Pedro casi no escuchaba a su madre y, de todos modos, no entendía lo que decía. Su sufrimiento era casi insoportable. Le había dicho a Paula  que ella jamás encajaría en su estilo de vida, que nunca tendría la suficiente sofisticación, pero resultaba que Paula  podía comprarlo y venderlo. Ella se debía de haber reído mucho... Era la viuda de Juan Gonzalez Tenía un imperio propio y una fortuna increíble. Tenía en sus manos las herramientas necesarias para la venganza y las había utilizado aquella noche. Pedro cerró los ojos. Había pensado que tal vez ella seguía queriéndolo a pesar de todo. Sin embargo, Paula acababa de demostrarle lo que sentía. Seguramente en lo único que había pensado, incluso mientras se entregaba a él, era en la venganza. Él se había vuelto a enamorar mientras que Paula había estado simplemente preparándose el terreno para realizar aquella OPA hostil. Se levantó y se dirigió hacia la ventana. De algún modo, el dolor que sentía por la posibilidad de perder su empresa no era nada comparado al que sentía por la traición de Paula.
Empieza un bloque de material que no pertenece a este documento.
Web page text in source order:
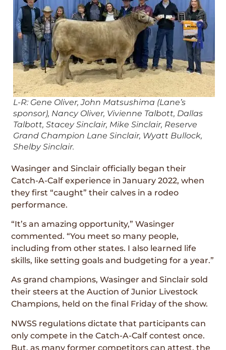
L-R: Gene Oliver, John Matsushima (Lane’s
sponsor), Nancy Oliver, Vivienne Talbott, Dallas
Talbott, Stacey Sinclair, Mike Sinclair, Reserve
Grand Champion Lane Sinclair, Wyatt Bullock,
Shelby Sinclair.
Wasinger and Sinclair officially began their
Catch-A-Calf experience in January 2022, when
they first “caught” their calves in a rodeo
performance.
“It’s an amazing opportunity,” Wasinger
commented. “You meet so many people,
including from other states. I also learned life
skills, like setting goals and budgeting for a year.”
As grand champions, Wasinger and Sinclair sold
their steers at the Auction of Junior Livestock
Champions, held on the final Friday of the show.
NWSS regulations dictate that participants can
only compete in the Catch-A-Calf contest once.
But, as many former competitors can attest, the
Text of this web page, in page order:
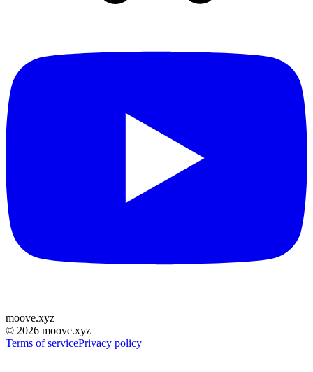
moove.xyz
© 2026 moove.xyz
Terms of servicePrivacy policy
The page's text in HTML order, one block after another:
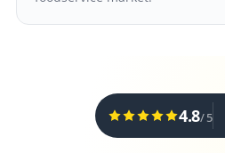
4.8/ 5
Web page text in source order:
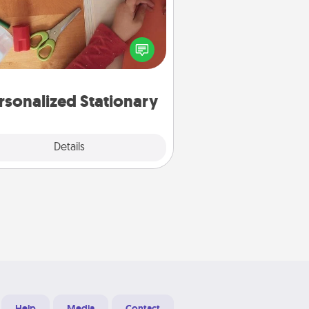
Stationary
Details
some personalized stationary
the people you love. Every time
they see it, they will think of you!
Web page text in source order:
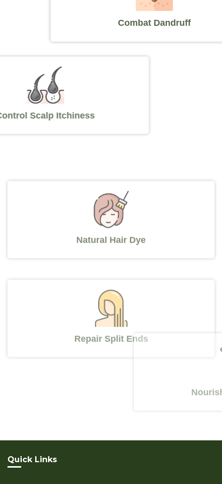
Combat Dandruff
Control Scalp Itchiness
Nourishes
Quick Links
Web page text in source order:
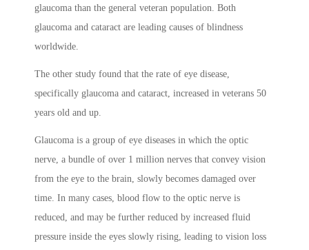
glaucoma than the general veteran population. Both
glaucoma and cataract are leading causes of blindness
worldwide.
The other study found that the rate of eye disease,
specifically glaucoma and cataract, increased in veterans 50
years old and up.
Glaucoma is a group of eye diseases in which the optic
nerve, a bundle of over 1 million nerves that convey vision
from the eye to the brain, slowly becomes damaged over
time. In many cases, blood flow to the optic nerve is
reduced, and may be further reduced by increased fluid
pressure inside the eyes slowly rising, leading to vision loss
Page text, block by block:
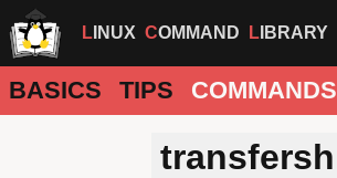
LINUX COMMAND LIBRARY
BASICS TIPS COMMANDS
transfersh
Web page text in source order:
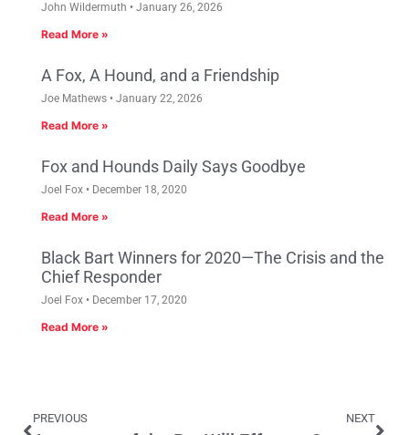
John Wildermuth January 26, 2026
Read More »
A Fox, A Hound, and a Friendship
Joe Mathews January 22, 2026
Read More »
Fox and Hounds Daily Says Goodbye
Joel Fox December 18, 2020
Read More »
Black Bart Winners for 2020—The Crisis and the
Chief Responder
Joel Fox December 17, 2020
Read More »
PREVIOUS NEXT
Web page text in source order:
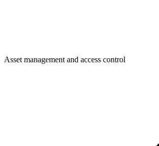
Asset management and access control
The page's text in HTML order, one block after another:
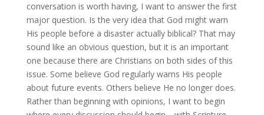
conversation is worth having, I want to answer the first
major question. Is the very idea that God might warn
His people before a disaster actually biblical? That may
sound like an obvious question, but it is an important
one because there are Christians on both sides of this
issue. Some believe God regularly warns His people
about future events. Others believe He no longer does.
Rather than beginning with opinions, I want to begin
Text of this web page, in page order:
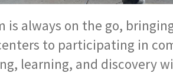
is always on the go,
to participating in
learning, and discovery
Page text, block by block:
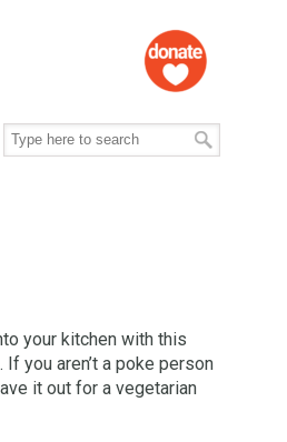
your kitchen with this
you aren’t a poke person
it out for a vegetarian
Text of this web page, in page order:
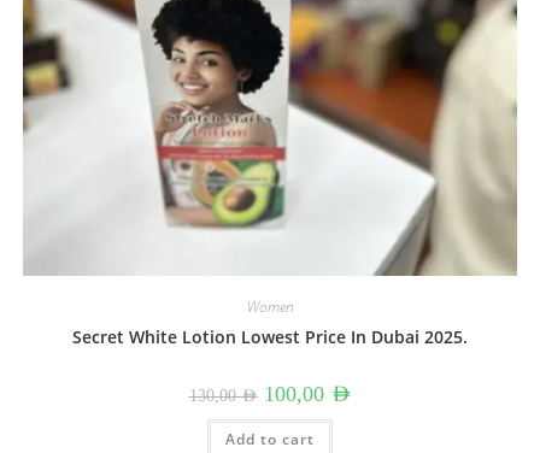
Women
Secret White Lotion Lowest Price In Dubai 2025.
130,00AED Original
price
was:
130,00 AED.
100,00 AEDCurrent
Add to cart
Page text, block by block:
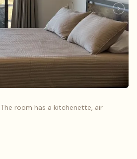
room has a kitchenette, air
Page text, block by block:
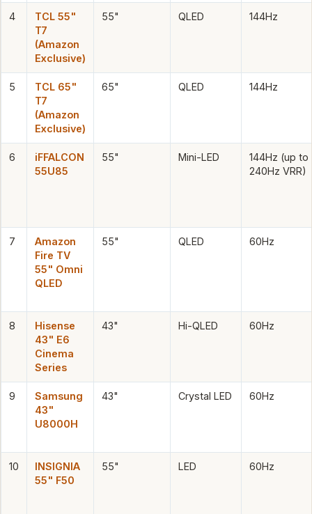
4
TCL 55"
T7
(Amazon
Exclusive)
55" QLED 144Hz
5
TCL 65"
T7
(Amazon
Exclusive)
65" QLED 144Hz
6
iFFALCON
55U85
55" Mini-LED
144Hz (up to
240Hz VRR)
7
Amazon
Fire TV
55" Omni
QLED
55" QLED 60Hz
8
Hisense
43" E6
Cinema
Series
43" Hi-QLED 60Hz
9
Samsung
43"
U8000H
43" Crystal LED 60Hz
10
INSIGNIA
55" F50
55" LED 60Hz
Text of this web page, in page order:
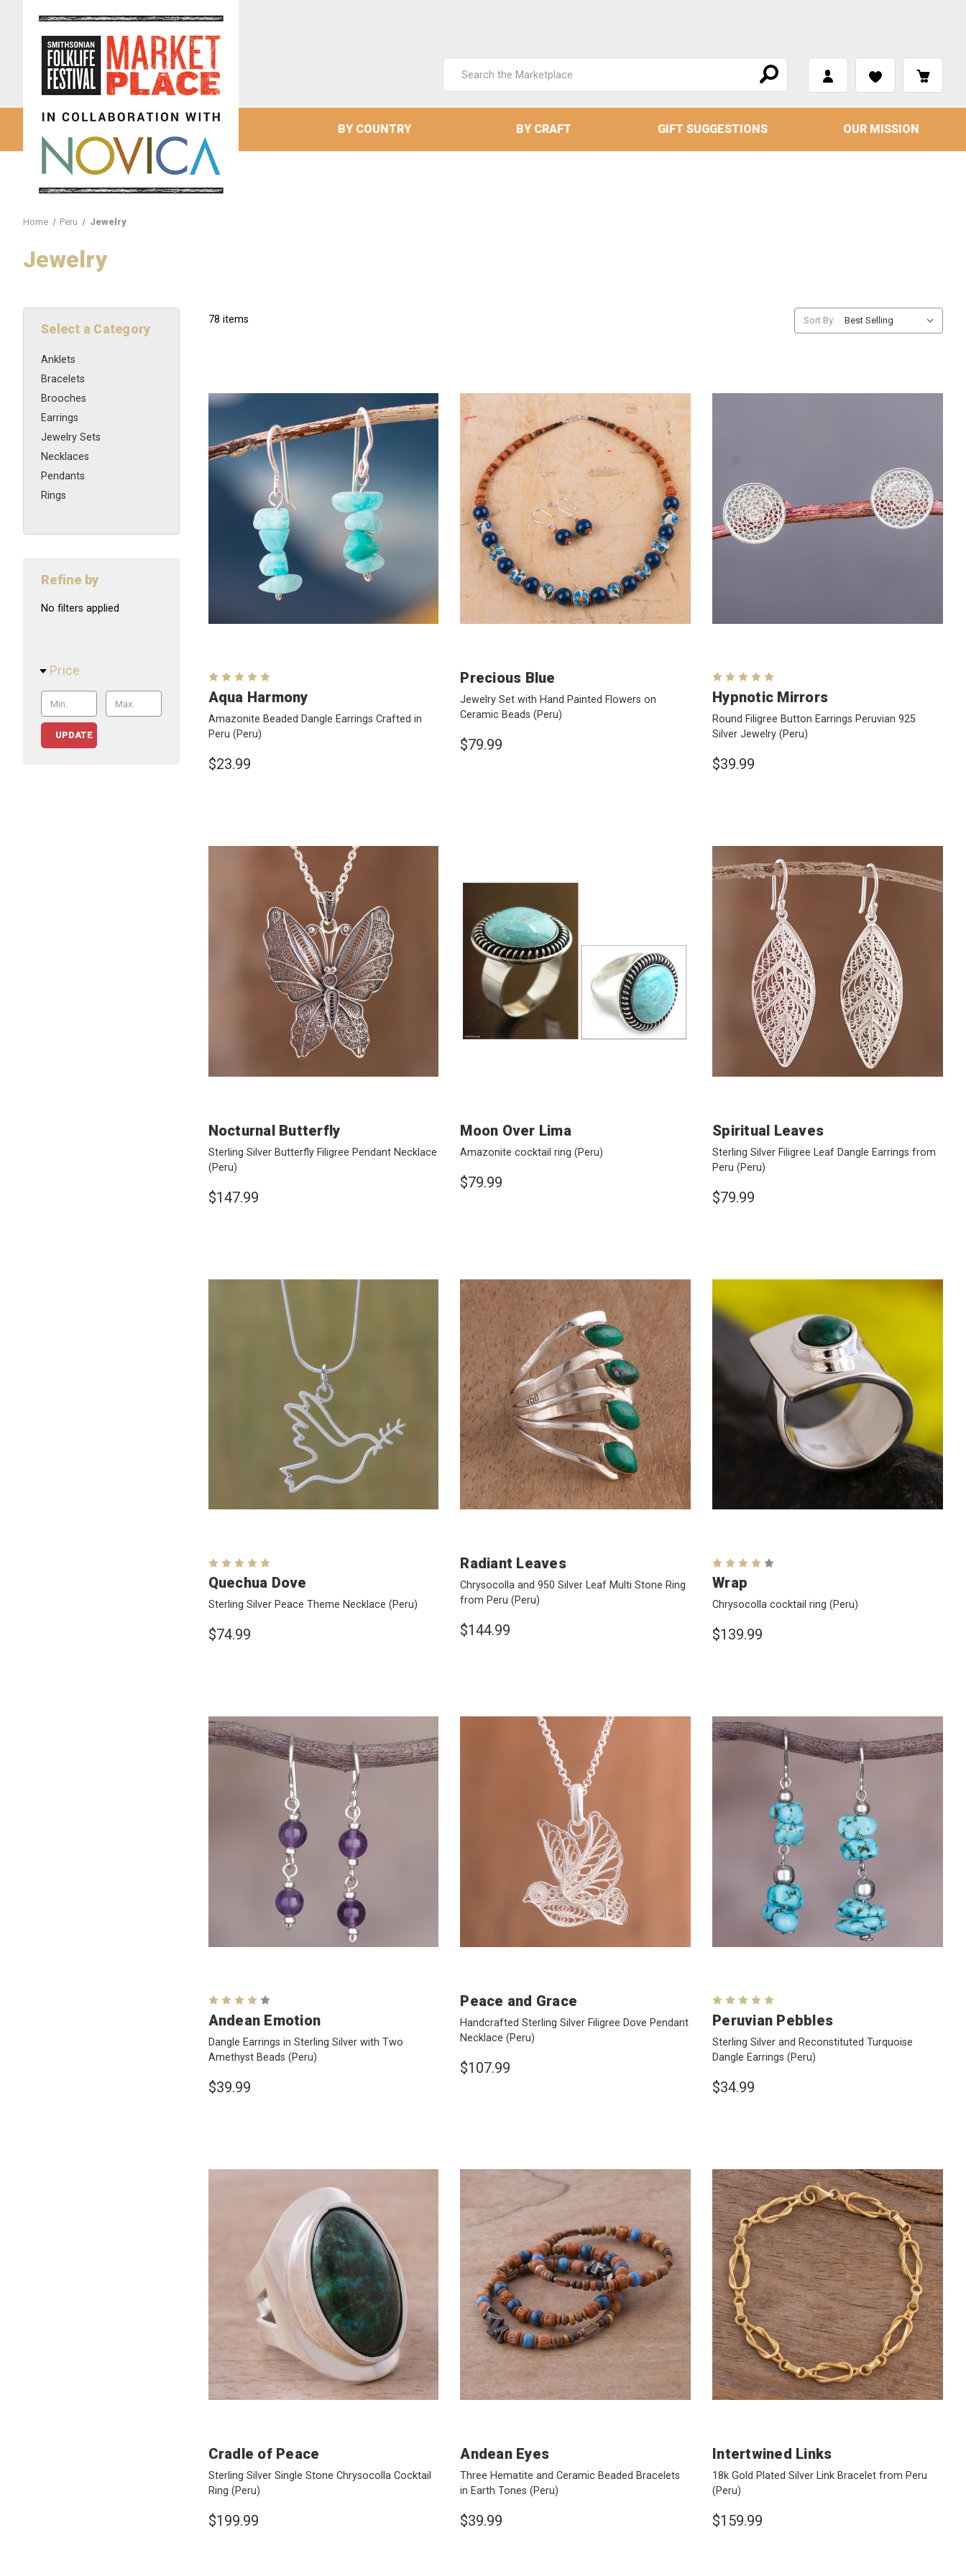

El señor Gimenez llegó treinta minutos más tarde de lo acordado para recoger a Joaquín y a Paula  por culpa de una rueda pinchada. Eso significó que los dos estaban esperando aún cuando Pedro y Ana Alfonso salieron de la sala de juntas. Paula necesitó mucho valor para no achantarse cuando vio que Pedro se dirigía a ella con unos ojos tan fríos como el hielo.
— ¿Formaba todo parte del plan? —le preguntó.
Ella sabía perfectamente a lo que se refería. Sonrió, levantó una ceja y lo miró atentamente.
— ¿No eras tú el que solía decir que, en el mundo de los negocios, nada es sagrado?
— ¡Contéstame, bruja!
Paula observó a una destrozada Ana Alfonso. Sintió una profunda pena por ella. En cierto modo, se avergonzaba de sí misma.
—Sí —dijo, sin sentimiento alguno—. Todo formaba parte del plan.
El odio que se reflejó en el rostro de Pedro  resultó casi insoportable, pero Paula  no podía permitir que él supiera lo mucho que aún sentía por él. Además, tenía que proteger a su hijo. Dejar que Pedro se le acercara demasiado podría costarle a Franco. Entonces, horrorizada, contempló cómo el señor Gimenez se acercaba con el niño a la puerta. A continuación, la abrió y dejó que el pequeño entrara en el vestíbulo antes que él.
— ¡Mami, hemos tenido un pinchazo! —exclamó el niño, levantando los brazos para que su madre lo levantara.
—Mi niño, ¿te preocupaba no llegar a tiempo? — dijo, tratando de disimular, aunque sabía que Pedro y Ana  estaban atónitos de ver al niño.
—Sí. El señor Gimenez dijo unas palabras muy malas. Tienes que hablar con él —comentó el niño con voz de adulto.
En otras circunstancias, Paula se habría echado a reír. En aquel momento, no había tiempo alguno para el humor.
Pedro  la observaba con una ira incontenible. No sólo se había ido con otros hombres, sino que había tenido un hijo con él. Tenía en brazos al hijo de Juan Gonzalez y la odiaba por ello.
—Usted es Gimenez, por supuesto —le espetó al guardaespaldas, al reconocerlo.
—Y usted Alfonso, por supuesto —replicó Gimenez  con voz tensa.
Sintiendo que se avecinaban problemas, Paula se interpuso entre los dos hombres. Le había dado muchas sorpresas desagradables a Ana  aquella noche, pero no había pensado en Franco.Había sido un accidente. Si no hubiera sido por el pinchazo, Ana jamás habría visto al pequeño.